Personal information
- Born: March 16, 2001 (age 25) Detroit, Michigan, U.S.
- Listed height: 6 ft 2 in (1.88 m)
- Listed weight: 175 lb (79 kg)

Career information
- High school: Detroit Edison (Detroit, Michigan)
- College: Mississippi State (2019–2022); Tennessee (2022–2024);
- WNBA draft: 2024: 1st round, 4th overall pick
- Drafted by: Los Angeles Sparks
- Playing career: 2024–present

Career history
- 2024–2025: Los Angeles Sparks
- 2025: Mist BC
- 2026–present: Breeze BC
- 2026–present: Chicago Sky

Career highlights
- WNBA All-Rookie Team (2024); 2× First-team All-SEC (2023, 2024); Second-team All-SEC (2020); SEC All-Freshman Team (2020); Gillom Trophy (2020); McDonald's All-American (2019); Michigan Miss Basketball (2019);
- Stats at Basketball Reference

= Rickea Jackson =

American basketball player (born 2001)

Rickea Velece Jackson (/rɪˈkiːə/ rih-KEE-ə, born March 16, 2001) is an American professional basketball player for the Chicago Sky of the Women's National Basketball Association (WNBA) and for the Breeze of Unrivaled. She played college basketball at Tennessee and Mississippi State.

==Early life==
Jackson played basketball for Detroit Edison Public School Academy in Detroit, Michigan.

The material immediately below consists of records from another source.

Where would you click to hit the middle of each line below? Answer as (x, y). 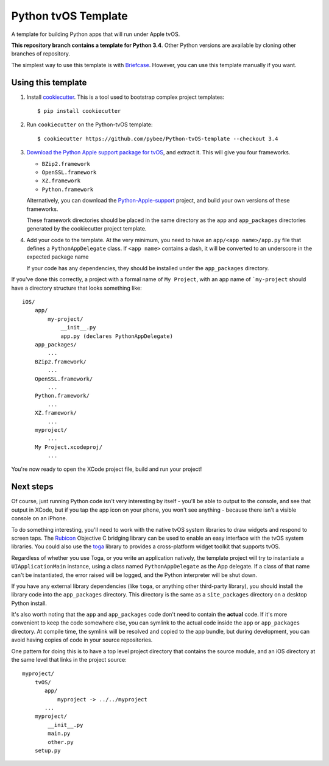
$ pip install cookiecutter (79, 111)
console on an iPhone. (39, 518)
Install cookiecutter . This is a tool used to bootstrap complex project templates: (126, 97)
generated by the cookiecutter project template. (87, 229)
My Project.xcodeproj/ (69, 447)
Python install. (29, 603)
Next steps (32, 487)
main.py (59, 734)
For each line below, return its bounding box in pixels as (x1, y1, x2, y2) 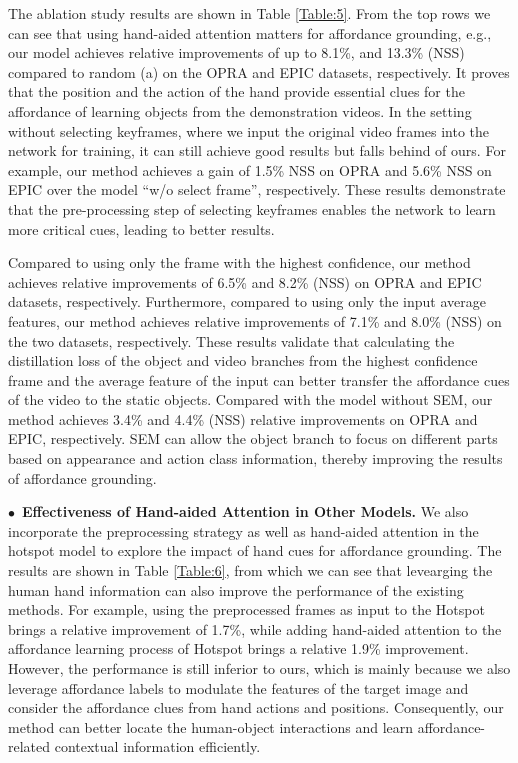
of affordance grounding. (8, 467, 157, 488)
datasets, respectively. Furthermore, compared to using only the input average (8, 291, 486, 312)
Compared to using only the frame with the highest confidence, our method (8, 252, 471, 273)
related (8, 736, 51, 757)
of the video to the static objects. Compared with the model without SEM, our (8, 389, 493, 410)
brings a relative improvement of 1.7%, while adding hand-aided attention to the (8, 618, 502, 639)
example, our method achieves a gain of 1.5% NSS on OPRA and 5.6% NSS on (8, 159, 492, 180)
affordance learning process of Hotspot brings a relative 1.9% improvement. (8, 638, 469, 659)
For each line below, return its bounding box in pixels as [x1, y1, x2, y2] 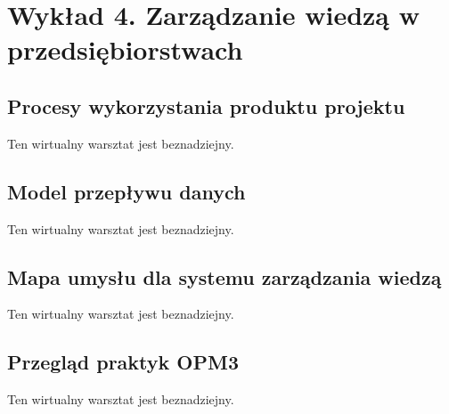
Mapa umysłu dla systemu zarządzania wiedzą [7, 263, 442, 290]
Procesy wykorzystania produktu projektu [7, 92, 405, 119]
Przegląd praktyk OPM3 [7, 348, 239, 376]
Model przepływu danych [7, 177, 246, 205]
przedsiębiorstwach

She led her team to three consecutive Class C state titles. As a senior, Jackson averaged 22 points and 6.5 rebounds per game, earning Michigan Miss Basketball honors and being selected to the McDonald's All-American Game and Jordan Brand Classic. She was named Michigan Gatorade Player of the Year for a second time. Jackson left as the program's all-time leading scorer, with 1,771 points. Mick McCabe of the Detroit Free Press considered her the greatest girls high school player in state history. Rated a five-star recruit and the fifth-best player in her class by ESPN, she committed to play college basketball for Mississippi State over offers from South Carolina, Tennessee, Texas, Rutgers, Ohio State and Louisville.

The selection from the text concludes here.